The national retailer, a division of Sears Holdings Corp., rolled out some of the first national TV ads of their kind Nov. 19 on Nick at Nite and TV Land. The campaign, using technology from Visible World, let the marketer target different segments of the networks' audiences.
Tara Walpert, president of Visible World, said Kmart wanted to take advantage of the platform's rapid-response capability, which allows a marketer to change its creative on a dime. This came in especially handy for ads running on Nick at Nite, which sees different demographics tuning in to its programming as the prime-time programming schedule progresses.
"The demographics changed relatively significantly as you move throughout the evening. Whether it is parents or kids or a predominantly female audience, you can imagine the different skews from 8 p.m. to 11 p.m. can be pretty significant," Ms. Walpert said.

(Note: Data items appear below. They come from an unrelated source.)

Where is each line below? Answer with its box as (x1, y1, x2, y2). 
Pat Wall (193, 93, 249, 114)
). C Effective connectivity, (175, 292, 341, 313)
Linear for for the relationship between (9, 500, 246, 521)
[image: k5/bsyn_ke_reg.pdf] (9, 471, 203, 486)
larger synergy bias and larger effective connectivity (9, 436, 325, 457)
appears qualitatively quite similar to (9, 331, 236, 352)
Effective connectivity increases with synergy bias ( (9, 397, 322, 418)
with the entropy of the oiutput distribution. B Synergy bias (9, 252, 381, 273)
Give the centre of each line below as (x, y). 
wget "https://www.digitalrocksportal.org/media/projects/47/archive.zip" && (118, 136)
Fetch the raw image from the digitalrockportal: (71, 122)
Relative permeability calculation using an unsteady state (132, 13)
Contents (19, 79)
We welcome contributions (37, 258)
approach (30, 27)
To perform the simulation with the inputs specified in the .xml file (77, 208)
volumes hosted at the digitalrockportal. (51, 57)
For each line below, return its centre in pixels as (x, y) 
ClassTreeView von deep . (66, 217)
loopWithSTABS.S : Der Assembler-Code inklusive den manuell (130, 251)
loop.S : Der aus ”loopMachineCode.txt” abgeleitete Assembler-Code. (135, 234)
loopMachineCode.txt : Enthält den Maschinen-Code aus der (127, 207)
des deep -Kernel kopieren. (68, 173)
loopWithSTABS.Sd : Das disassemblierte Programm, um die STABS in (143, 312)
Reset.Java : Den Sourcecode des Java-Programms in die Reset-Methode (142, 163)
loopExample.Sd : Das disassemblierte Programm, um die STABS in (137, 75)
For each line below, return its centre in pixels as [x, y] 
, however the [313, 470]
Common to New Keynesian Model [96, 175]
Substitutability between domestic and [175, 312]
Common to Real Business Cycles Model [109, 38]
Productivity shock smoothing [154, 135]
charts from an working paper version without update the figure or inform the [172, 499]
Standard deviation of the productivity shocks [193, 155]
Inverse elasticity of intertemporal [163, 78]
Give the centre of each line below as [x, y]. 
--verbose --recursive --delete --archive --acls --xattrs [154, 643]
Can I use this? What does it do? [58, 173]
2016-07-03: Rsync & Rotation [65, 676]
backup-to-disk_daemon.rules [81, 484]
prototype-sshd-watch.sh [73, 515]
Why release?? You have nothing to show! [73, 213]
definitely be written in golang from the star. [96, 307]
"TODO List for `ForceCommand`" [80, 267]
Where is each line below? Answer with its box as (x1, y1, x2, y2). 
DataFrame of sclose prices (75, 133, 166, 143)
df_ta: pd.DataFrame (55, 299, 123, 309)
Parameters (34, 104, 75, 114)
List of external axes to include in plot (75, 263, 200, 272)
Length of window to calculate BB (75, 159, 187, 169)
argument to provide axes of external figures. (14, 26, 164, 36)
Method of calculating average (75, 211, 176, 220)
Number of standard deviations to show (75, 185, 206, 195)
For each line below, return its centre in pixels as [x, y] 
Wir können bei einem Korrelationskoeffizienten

Kmart was able to use a series of 14 spots to target its sales messages on Nick at Nite and TV Land, part of the the MTV cable networks, to different audiences. MTV first announced its deal with Visible World to create targeted ads earlier this year, and has been gradually deploying small executions ever since. At the time of the announcement, Hank Close, MTV Networks' president-ad sales, told Ad Age that prior to the Visible World deal, he was hearing significant interest in real-time advertising in recent discussions with automotive, retail and movie-studio marketers.

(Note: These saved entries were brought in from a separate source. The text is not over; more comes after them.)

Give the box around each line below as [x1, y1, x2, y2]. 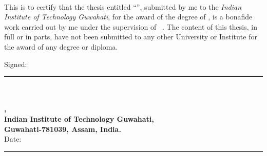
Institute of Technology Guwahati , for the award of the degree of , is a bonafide [4, 11, 253, 22]
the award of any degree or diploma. [4, 41, 118, 52]
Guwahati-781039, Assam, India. [4, 123, 121, 134]
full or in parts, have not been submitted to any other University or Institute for [4, 31, 257, 42]
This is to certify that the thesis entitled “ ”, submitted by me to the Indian [4, 1, 242, 12]
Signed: [4, 58, 27, 69]
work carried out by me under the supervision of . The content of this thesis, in [4, 21, 257, 32]
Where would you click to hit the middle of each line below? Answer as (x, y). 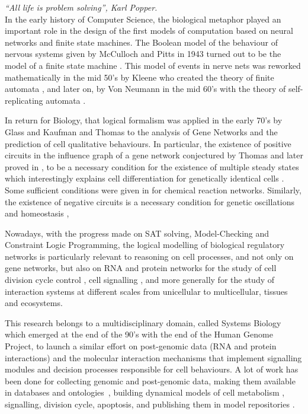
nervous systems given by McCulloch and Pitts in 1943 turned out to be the (143, 54)
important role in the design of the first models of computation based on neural (149, 31)
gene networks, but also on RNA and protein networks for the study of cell (141, 268)
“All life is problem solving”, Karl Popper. (81, 7)
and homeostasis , (37, 213)
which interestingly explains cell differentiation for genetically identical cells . (145, 178)
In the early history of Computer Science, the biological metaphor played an (143, 19)
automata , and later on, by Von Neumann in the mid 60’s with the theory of (145, 89)
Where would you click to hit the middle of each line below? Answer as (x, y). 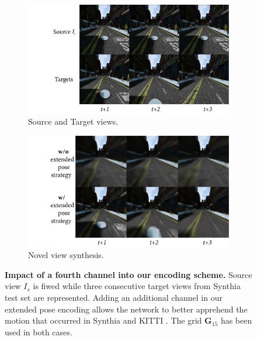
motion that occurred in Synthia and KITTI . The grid (103, 320)
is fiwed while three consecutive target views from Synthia (137, 286)
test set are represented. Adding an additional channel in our (114, 297)
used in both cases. (39, 332)
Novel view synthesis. (66, 255)
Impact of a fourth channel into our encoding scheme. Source (128, 274)
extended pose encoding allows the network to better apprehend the (126, 309)
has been (236, 320)
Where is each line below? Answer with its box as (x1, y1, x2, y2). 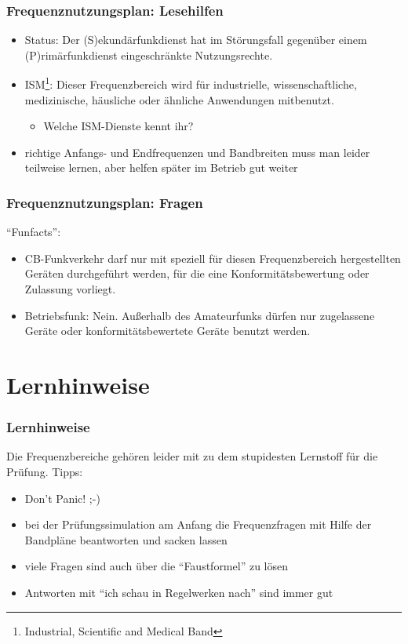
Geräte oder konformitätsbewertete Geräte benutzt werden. (24, 322, 311, 339)
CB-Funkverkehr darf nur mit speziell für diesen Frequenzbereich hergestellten (24, 249, 401, 266)
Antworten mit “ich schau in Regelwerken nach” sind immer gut (24, 584, 333, 600)
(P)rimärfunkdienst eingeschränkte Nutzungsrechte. (24, 46, 273, 63)
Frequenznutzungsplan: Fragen (6, 192, 203, 212)
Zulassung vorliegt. (24, 281, 116, 297)
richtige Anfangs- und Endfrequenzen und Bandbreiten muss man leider (24, 144, 370, 160)
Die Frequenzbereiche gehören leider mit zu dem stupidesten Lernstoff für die (6, 448, 378, 464)
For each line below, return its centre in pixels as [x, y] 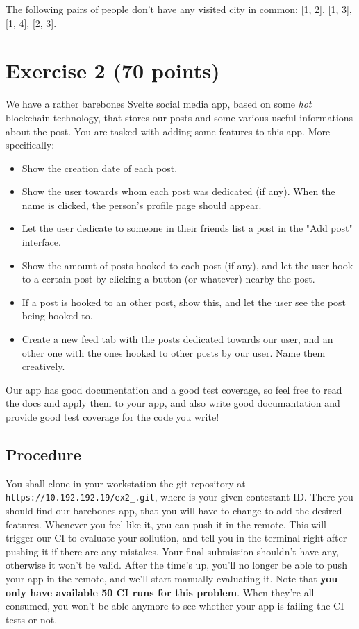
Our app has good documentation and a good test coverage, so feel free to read [174, 389]
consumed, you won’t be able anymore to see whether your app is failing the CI [175, 606]
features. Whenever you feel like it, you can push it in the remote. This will [166, 524]
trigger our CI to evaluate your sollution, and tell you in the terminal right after [176, 538]
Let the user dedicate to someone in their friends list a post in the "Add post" [187, 228]
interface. [41, 242]
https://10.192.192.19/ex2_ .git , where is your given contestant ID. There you [179, 497]
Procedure [43, 454]
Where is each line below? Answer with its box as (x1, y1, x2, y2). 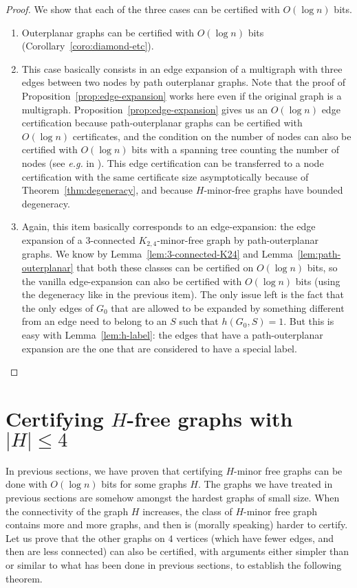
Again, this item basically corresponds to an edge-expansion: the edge (21, 219, 316, 234)
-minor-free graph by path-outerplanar (157, 232, 319, 247)
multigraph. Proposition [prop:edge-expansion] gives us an (21, 102, 268, 116)
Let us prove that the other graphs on (6, 530, 165, 545)
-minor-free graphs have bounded (204, 183, 343, 197)
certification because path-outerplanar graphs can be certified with (21, 115, 303, 130)
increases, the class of (142, 504, 232, 518)
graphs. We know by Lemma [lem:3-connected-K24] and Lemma (21, 247, 293, 261)

"This really takes us to a place where TV has some of the tools and abilities you have in the online world and the digital world," he said.
More ads to come
Ms. Walpert said more widespread usage of the technology across the MTV Networks would follow at the top of first-quarter 2008.
The first major campaign to use Visible World technology came at the end of 2006, when Wendy's ran a series of ads featuring raccoons who provided running commentary on a football game that aired on Fox Sports.
"The advantage to Wendy's was all of a sudden they had a live story," Ms. Walpert said at the time. "And the advantage to Fox was Wendy's was willing to invest in more spots because they knew they weren't going to wear out their audience with the same commercial."
In addition to automotive, retail and movie studios, Ms. Walpert added that financial services and direct-response marketers could also take advantage of the technology to promote different aspects of their products against specific demographics. A major bank, for example, could "take into account what's going on in the market, promoting messages on security and liability."